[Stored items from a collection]
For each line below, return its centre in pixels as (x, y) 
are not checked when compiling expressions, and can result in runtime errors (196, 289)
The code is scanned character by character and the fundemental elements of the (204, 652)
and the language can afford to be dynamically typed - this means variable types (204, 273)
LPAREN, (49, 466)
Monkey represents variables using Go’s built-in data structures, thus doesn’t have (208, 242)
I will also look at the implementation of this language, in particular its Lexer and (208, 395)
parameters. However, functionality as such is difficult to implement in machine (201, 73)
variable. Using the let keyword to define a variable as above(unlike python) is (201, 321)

---

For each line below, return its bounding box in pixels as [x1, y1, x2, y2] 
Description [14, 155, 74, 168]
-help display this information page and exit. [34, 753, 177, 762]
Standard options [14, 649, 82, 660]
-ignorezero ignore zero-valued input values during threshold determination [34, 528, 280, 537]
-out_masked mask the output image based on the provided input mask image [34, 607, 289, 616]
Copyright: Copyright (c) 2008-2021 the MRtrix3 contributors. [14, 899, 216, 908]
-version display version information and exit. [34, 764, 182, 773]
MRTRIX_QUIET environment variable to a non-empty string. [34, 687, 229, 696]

--

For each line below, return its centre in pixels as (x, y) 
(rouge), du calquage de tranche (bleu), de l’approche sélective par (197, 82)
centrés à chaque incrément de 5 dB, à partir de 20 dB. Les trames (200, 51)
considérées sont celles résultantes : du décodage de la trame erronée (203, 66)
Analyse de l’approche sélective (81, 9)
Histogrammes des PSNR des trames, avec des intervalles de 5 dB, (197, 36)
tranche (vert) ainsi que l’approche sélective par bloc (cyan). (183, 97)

WHAT THIS TASK INVOLVES | Report the number of lines in the records above that include "exit", leaving out any other words.

EXERCISE RESULT | 2